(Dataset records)
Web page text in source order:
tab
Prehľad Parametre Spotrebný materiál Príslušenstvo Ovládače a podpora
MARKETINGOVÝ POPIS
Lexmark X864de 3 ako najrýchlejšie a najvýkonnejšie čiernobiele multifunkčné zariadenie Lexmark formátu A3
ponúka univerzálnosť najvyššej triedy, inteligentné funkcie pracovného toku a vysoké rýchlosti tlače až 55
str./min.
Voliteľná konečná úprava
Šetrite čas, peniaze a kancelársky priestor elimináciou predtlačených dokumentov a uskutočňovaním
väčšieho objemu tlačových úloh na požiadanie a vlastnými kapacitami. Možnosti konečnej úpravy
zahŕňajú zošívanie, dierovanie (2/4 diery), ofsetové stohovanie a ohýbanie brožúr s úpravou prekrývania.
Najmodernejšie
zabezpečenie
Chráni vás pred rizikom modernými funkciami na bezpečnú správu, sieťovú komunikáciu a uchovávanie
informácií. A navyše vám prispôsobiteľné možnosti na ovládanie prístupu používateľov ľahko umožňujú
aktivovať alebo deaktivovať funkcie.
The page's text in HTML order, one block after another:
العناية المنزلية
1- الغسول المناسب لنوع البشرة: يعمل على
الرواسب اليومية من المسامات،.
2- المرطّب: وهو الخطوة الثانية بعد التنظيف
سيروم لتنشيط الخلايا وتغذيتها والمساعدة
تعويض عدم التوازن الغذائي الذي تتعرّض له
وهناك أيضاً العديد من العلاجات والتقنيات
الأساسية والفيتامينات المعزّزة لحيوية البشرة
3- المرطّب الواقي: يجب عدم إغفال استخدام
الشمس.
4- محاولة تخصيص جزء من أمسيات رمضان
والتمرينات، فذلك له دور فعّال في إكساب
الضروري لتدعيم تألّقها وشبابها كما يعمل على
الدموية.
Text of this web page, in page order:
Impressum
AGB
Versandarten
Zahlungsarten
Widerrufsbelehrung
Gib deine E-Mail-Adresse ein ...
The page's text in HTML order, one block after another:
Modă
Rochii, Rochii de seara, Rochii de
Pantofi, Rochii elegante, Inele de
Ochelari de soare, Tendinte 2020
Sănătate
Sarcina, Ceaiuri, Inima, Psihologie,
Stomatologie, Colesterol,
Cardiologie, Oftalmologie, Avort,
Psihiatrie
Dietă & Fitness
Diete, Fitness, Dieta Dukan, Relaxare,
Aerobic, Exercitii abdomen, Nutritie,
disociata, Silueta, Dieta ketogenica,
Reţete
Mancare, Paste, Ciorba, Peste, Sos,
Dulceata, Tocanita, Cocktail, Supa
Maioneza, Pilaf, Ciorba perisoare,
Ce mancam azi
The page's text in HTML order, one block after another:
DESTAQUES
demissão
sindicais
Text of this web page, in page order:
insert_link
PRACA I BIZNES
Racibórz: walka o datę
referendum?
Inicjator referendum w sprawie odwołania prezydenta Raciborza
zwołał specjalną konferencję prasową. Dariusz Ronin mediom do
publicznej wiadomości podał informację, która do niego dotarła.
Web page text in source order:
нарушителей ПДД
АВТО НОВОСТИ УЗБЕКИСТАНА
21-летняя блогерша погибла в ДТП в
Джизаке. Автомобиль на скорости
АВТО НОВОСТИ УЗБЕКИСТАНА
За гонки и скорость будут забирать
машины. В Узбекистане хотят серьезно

Task directions:
Set down, from the entries above, exactly the lines from the one with "Dulceata, Tocanita, Cocktail, Supa" up to and including the one with "publicznej wiadomości podał", and no other lines.

Answer below:
Dulceata, Tocanita, Cocktail, Supa
Maioneza, Pilaf, Ciorba perisoare,
Ce mancam azi
The page's text in HTML order, one block after another:
DESTAQUES
demissão
sindicais
Text of this web page, in page order:
insert_link
PRACA I BIZNES
Racibórz: walka o datę
referendum?
Inicjator referendum w sprawie odwołania prezydenta Raciborza
zwołał specjalną konferencję prasową. Dariusz Ronin mediom do
publicznej wiadomości podał informację, która do niego dotarła.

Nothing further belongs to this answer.